Corriere 24.5.16
Una confusione pericolosa tra referendum e comunali
di Massimo Franco
Almeno
fino alle Amministrative del 5 giugno e ai ballottaggi del 19,
qualunque speranza di moderazione nel dibattito sul referendum di
ottobre in tema di riforme appare mal riposta. I due temi si mescolano
in maniera inestricabile. E diventano parte di una campagna elettorale
dai toni fin troppo accesi, utilizzati per parlare poco dei problemi
delle città e molto dei contraccolpi politici sul governo nazionale.
Forse perché la crisi economica riduce qualunque investimento negli enti
locali, il referendum diventa, da laterale, un argomento-principe:
sebbene i candidati sindaci se ne tengano accuratamente a distanza. E
con ottime ragioni.
I contrasti percorrono trasversalmente
soprattutto il Pd e le organizzazioni vicine. Rendono conflittuale la
lettura della storia del Pci e di personaggi come Enrico Berlinguer e
Pietro Ingrao. Insomma, scompongono un’identità che sembrava condivisa e
oggi non lo è più. E fanno passare in secondo piano qualunque
riflessione sul merito delle riforme istituzionali. C’è un governo,
quello del segretario-premier Matteo Renzi. Ci sono i suoi ministri e la
sua classe dirigente, tutti schierati per il «sì». E poi c’è una
pletora di avversari, dentro e fuori dalla sinistra, con i quali finora
non esistono punti di dialogo: quasi fossero due fronti in guerra.
Affiora il rischio concreto di una delegittimazione, se non di una
demonizzazione reciproca. L’ex capo dello Stato, Giorgio Napolitano,
invoca «sobrietà» e avverte che non si può rinviare ancora. Ma viene
attaccato in quanto difensore delle riforme; e insultato dalla destra
come «puparo» di Palazzo Chigi per averle promosse e spinte finché è
stato al Quirinale. Il capogruppo del Pd al Senato, Luigi Zanda, ricorda
a Forza Italia di essere stata sostenitrice della rielezione di
Napolitano nel 2013. Dunque, «prima di attaccarlo in modo scomposto e
volgare», afferma, «un po’ di memoria non guasterebbe». Ma le sbavature
si registrano su entrambi i fronti referendari. Le accuse di usare
strumentalmente la storia della sinistra e la Costituzione rimbalzano da
una parte all’altra.
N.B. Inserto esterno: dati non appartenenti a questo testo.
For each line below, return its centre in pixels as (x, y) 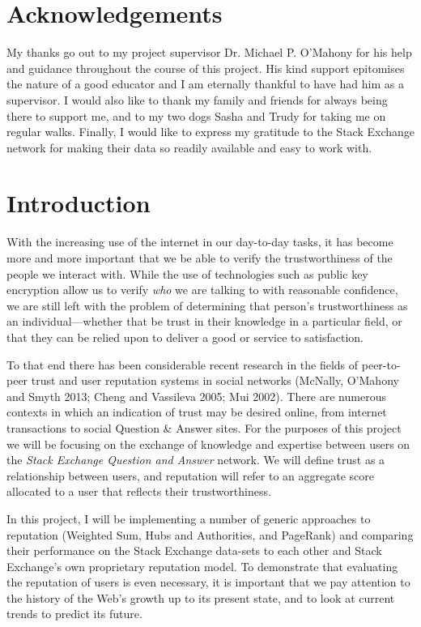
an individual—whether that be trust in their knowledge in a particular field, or (204, 321)
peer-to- (381, 364)
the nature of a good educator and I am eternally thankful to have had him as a (205, 84)
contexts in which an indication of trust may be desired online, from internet (197, 412)
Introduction (79, 203)
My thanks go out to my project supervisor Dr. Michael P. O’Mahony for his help (209, 52)
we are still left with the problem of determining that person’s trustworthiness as (207, 305)
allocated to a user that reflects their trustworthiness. (139, 491)
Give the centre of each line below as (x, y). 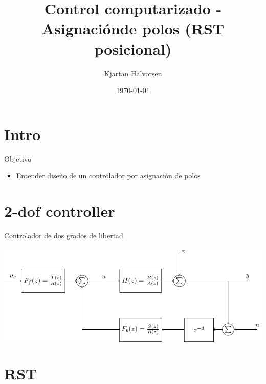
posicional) (133, 48)
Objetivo (18, 158)
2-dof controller (60, 211)
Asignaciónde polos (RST (133, 28)
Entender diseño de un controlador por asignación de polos (108, 176)
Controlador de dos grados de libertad (64, 235)
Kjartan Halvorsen (133, 73)
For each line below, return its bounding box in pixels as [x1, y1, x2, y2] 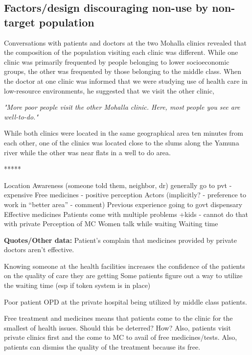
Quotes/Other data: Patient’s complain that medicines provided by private [4, 235, 237, 245]
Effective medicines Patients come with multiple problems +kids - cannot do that [4, 209, 248, 219]
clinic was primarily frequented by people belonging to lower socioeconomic [4, 56, 229, 67]
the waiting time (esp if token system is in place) [4, 280, 151, 290]
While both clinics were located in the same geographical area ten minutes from [4, 128, 243, 138]
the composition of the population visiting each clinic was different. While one [4, 47, 238, 57]
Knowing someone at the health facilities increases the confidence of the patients [4, 260, 245, 271]
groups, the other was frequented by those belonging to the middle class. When [4, 66, 242, 76]
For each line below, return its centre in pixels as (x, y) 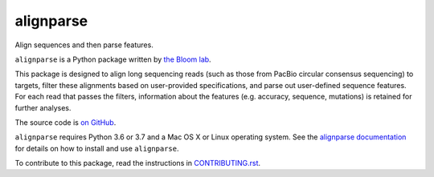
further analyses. (43, 107)
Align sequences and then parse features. (84, 45)
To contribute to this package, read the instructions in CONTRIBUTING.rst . (138, 163)
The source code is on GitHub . (66, 122)
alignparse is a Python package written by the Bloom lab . (113, 59)
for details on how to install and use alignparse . (97, 148)

Il tentativo degli avversari del governo è di
presentare come demolitori della Carta fondamentale quanti voteranno
«sì»; e suoi difensori chi dirà «no». I fautori della riforma ribattono
che difendere lo status quo significa lasciare l’Italia nella «palude»;
condannarla all’immobilismo di un sistema che non funziona; e
screditarla agli occhi dell’Europa.
Sono tutte posizioni che
spesso prescindono da un’informazione corretta sul contenuto.
L’alternativa è tra «cambio» e «conservazione», tra «libertà» e
«regime»: di fatto, una discussione ideologica. La lite nel Pd sul modo
in cui si schiereranno i partigiani dell’Anpi riflette bene questa
deriva. E infatti sta diventando surreale. La polemica è anche
emblematica, però, di un nervosismo diffuso che promette solo di
esasperare i toni. C’è da augurarsi che dopo le Amministrative si
cominci a discutere con più equilibrio, per permettere scelte non
inquinate dalla faziosità.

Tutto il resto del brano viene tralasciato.